Waste Management Phoenix Open
Mark Wilson enjoyed his packers winning the Super Bowl and now he’s captured his second PGA tour win in just three starts. The country boy done good/Big Break contestant, Tommy “Two Gloves” Gainey was already leaking oil yesterday with back to back bogeys and never recovered. To add insult to injury, he saw his hopes for a solo third drown in the water on the drivable par 4 seventeenth. The seventeenth hole alone cost him a cool $200,000. Instead it was Jason Dufner, who rallied with birdies on sixteen and seventeen to force a playoff when Wilson missed a fifteen foot putt for birdie on eighteen for the outright win. Wilson eventually birdied the second hole of the playoff to seal the deal.
The real winner though was golf. There were many who said that this tournament should have been shortened to just fifty-four holes since it had been plagued with frost delays each of the first three days. As a result, the Waste Management Phoenix Open was behind the eight ball from the start. Subsequently, golf was played to sundown Sunday and thus emptying the stands for those who wanted to watch the Super Bowl. Rather than going to a Monday finish, those felt that the PGA could have made an early call and gone to a fifty-four hole finish and the tournament would have been completed before the Super Bowl.

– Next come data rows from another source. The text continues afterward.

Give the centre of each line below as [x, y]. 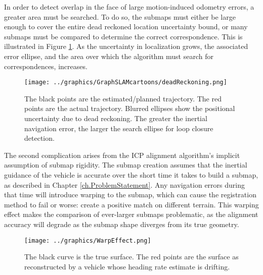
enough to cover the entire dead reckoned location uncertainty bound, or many [126, 26]
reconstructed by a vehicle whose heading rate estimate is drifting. [127, 266]
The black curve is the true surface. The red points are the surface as [131, 257]
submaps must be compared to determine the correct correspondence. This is [123, 36]
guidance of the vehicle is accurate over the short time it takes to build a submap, [131, 174]
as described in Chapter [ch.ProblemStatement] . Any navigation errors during [124, 184]
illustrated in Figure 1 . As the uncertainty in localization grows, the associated [126, 46]
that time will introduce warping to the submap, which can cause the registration [130, 195]
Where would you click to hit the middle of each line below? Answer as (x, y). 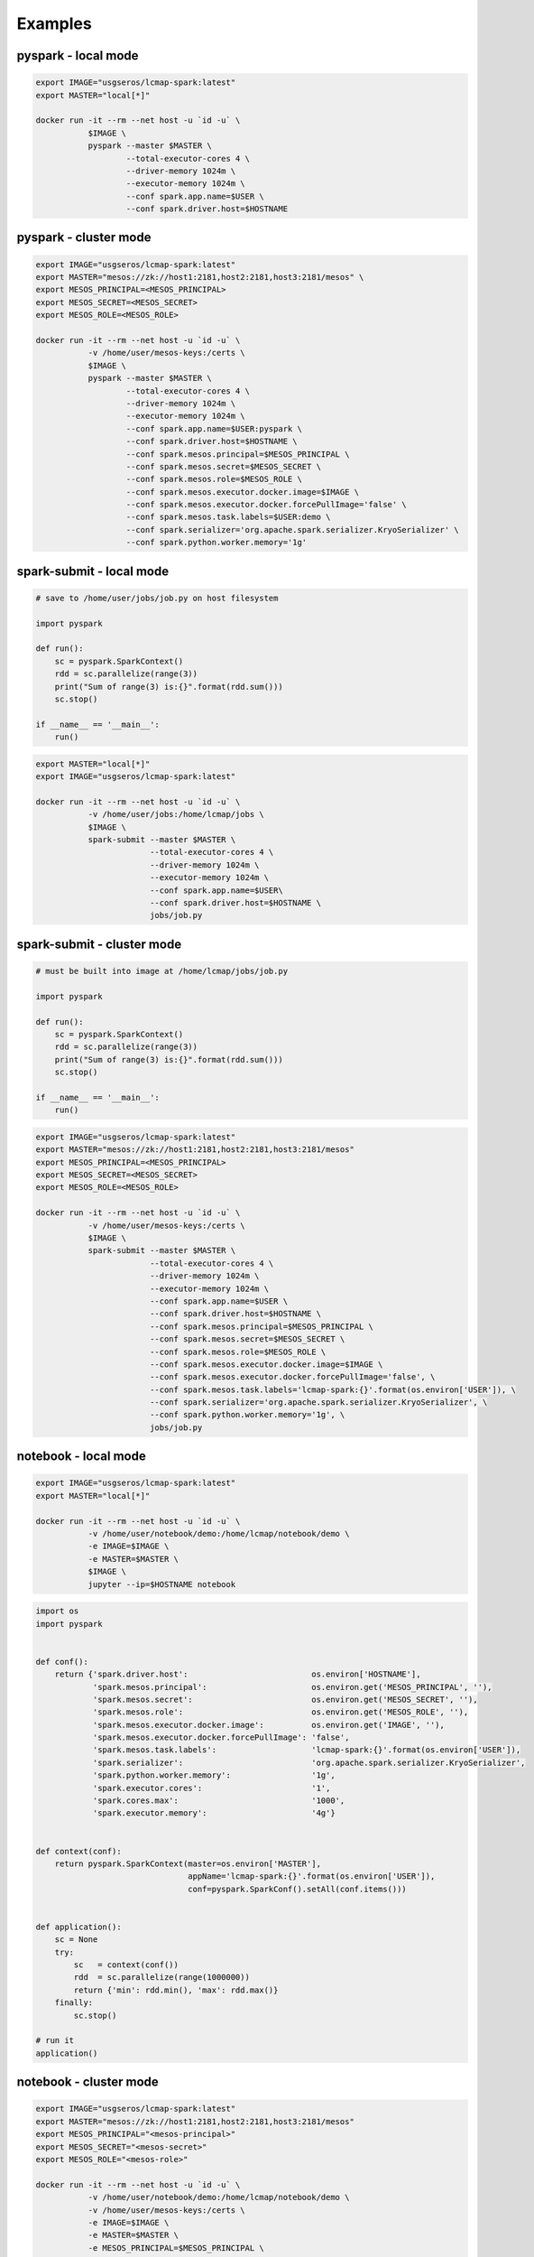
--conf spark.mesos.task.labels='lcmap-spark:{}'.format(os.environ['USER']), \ (332, 1389)
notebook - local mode (81, 1457)
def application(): (78, 1927)
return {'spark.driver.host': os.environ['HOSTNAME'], (238, 1674)
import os (57, 1611)
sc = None (76, 1940)
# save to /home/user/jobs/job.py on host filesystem (157, 598)
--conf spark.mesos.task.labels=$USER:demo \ (228, 517)
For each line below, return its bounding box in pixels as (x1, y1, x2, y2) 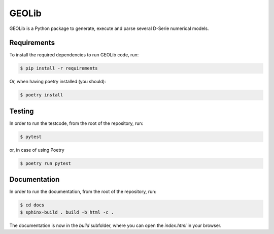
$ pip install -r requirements (20, 65, 98, 71)
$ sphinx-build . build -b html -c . (20, 209, 114, 215)
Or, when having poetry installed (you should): (9, 79, 106, 85)
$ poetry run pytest (20, 160, 71, 166)
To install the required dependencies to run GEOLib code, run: (9, 52, 139, 58)
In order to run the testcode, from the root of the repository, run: (9, 120, 144, 126)
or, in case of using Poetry (9, 147, 64, 153)
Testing (9, 107, 34, 115)
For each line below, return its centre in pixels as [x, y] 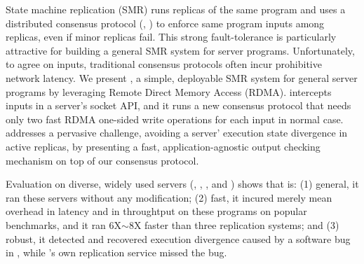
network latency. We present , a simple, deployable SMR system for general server [182, 77]
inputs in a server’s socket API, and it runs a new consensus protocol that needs [178, 105]
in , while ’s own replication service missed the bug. [116, 252]
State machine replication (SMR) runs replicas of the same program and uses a [176, 9]
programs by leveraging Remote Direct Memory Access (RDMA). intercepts [169, 91]
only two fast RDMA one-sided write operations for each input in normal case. [175, 119]
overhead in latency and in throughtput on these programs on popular [156, 211]
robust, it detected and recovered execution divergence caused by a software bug [178, 238]
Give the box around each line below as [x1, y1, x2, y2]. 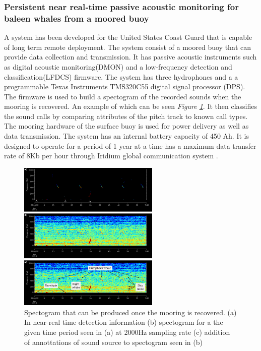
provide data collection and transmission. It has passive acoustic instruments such [4, 51, 257, 62]
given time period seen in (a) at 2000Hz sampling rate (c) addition [24, 327, 230, 337]
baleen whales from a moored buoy [4, 12, 149, 24]
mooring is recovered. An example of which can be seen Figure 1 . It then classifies [4, 101, 257, 111]
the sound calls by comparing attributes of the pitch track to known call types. [4, 110, 248, 121]
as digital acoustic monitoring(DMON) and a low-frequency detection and [4, 61, 232, 72]
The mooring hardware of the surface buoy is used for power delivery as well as [4, 121, 249, 131]
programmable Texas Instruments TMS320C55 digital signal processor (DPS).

If the PGA had shortened the tournament, they would have robbed the fans of drama that unfolded today. Jason Dufner’s two birdies to post eighteen under and was tied for the lead. Gainey continued to struggle and when he hit the ball in the water on the drivable par four seventeenth, he took his drop, and then proceeded to hit the ball in the water again. Nothing was more disheartening than when the mic caught him declaring “I blew this tournament.” Then there was Wilson, who was now struggling to stay tied for the lead with two holes left. On seventeen, he almost drove the ball too far, leaving him just a sliver of green to work with. His deft pitch raced to the back of the green where it stopped just before going over the cliff into the green side bunker, or worse, the water hazard. Instead, his birdie putt burned the edge and par was made. On eighteen, he narrowly missed the water down the left hand side of fairway and the ball bounded into the fairway bunker. He played a beautiful shot to fifteen feet and had a great look for the outright win. Again, he burned the edge and a playoff ensued.
On the first hole of the playoff, the eighteenth hole; both players block their shots to the right. Understandable for Wilson who nearly lost the tournament on the same hole in regulation, he wasn’t about to make the same mistake twice. Instead, Wilson hit it this time into the right side fairway bunker and Dufner found the rough. Dufner hit it to fifteen feet past the pin and Wilson left himself a putt from another zip code on the front edge of the green. Wilson got down in two putts as well as Dufner. On the second hole of the playoff (#10), Wilson striped his tee shot where Dufner found the rough again. Dufner hit to thirty feet but had a tricky downhill putt. Wilson on the other hand, stiffed his approach shot to ten feet. Dufner missed and Wilson made. The rest is history; one that would have never been if they had shortened the tournament to just 54 holes.